Saturday Short: Fallen Maple Leaves

photograph of fallen maple leaves on the sidewalk

“Leaves fall every year. It’s what they do. It’s why it’s called fall,” her sister said with an exasperated tone, the one she saved for Heather when their mother was out of earshot.

Heather shrugged. It was the safest reply. She wasn’t stupid. She knew why it was called fall. Though, is she were asked, Heather would have told her sister that she preferred to call the season autumn. It sounded prettier.

Luckily though her sister became distracted by a group of kids on the other side of the street from her school and forgot what she was about to say as she walked away. Heather was an afterthought, which was fine by her. That’s how she felt in her family most of the time anyway. She turned her attention back to the fallen leaves on the sidewalk, slicked down by the night’s rain.

She couldn’t read what they were saying, yet, but she would. Heather knew it in her heart. The leaves almost seemed to form letters that swirled in front of her eyes, but then she blinked and they were gone. It was frustrating and Ms. Willow was gone this weekend, stocking up in the mountains was how she put it when Heather asked. The other kids called her Old Witch Willow, but Heather thought that was mean because people made fun of witches, which they shouldn’t do.

“Come on, Heather, we’re going to be late!” Her sister was doing that annoyingly dramatic tapping of her wrist to make her point as the other kids laughed and waved goodbye. Her sister didn’t even wear a watch.

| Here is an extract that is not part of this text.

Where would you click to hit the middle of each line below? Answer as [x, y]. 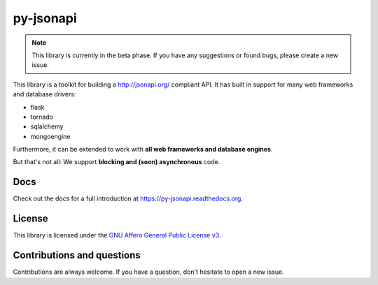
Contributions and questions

“Coming!” Heather glanced at the leaves one last time before standing up and running to catch up with her sister who had already turned her back to walk home.

She didn’t see the leaves swirl behind her and rearrange themselves on the ground. But they could wait. She would be back.

Saturday Short: Photographs for Sale

There was an old box of photographs for sale, shoved between a rusting lamp (it was not worth the $10 price tag tied around its base) and a pale violet vase (which was worth much more than its $5 price scrawled on a bright orange sticker), on the table of a vendor at the weekly, Saturday jumble sale that Suzanna had not seen before. The photographs caught her eye. Or, perhaps more precisely, the lurid green box they were stuffed in caught her eye. It was the kind of green she hadn’t seen since she bought that cheap, neon green chair for a few bucks to furnish her overpriced, but cheapest she could find, apartment in grad school. A fleeting smile played across her face. By the time she was done with her degree, the chair was held together with packing tape and prayers. It had been surprisingly comfortable though, or perhaps she had simply been younger. Probably a bit of both.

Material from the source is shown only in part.